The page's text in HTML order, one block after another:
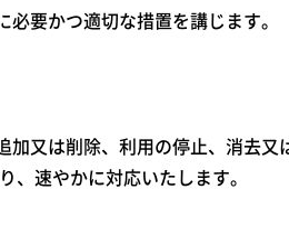
要かつ適切な措置を講じます。
又は削除、利用の停止、消去又
速やかに対応いたします。
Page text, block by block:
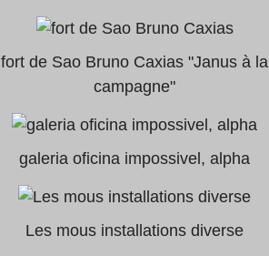
fort de Sao Bruno Caxias "Janus à la
campagne"
galeria oficina impossivel, alpha
Les mous installations diverse

### Requirement
Return every entry of the data above verbatim, with no images included.

### Completed exercise
The page's text in HTML order, one block after another:
要かつ適切な措置を講じます。
又は削除、利用の停止、消去又
速やかに対応いたします。
Page text, block by block:
fort de Sao Bruno Caxias "Janus à la
campagne"
galeria oficina impossivel, alpha
Les mous installations diverse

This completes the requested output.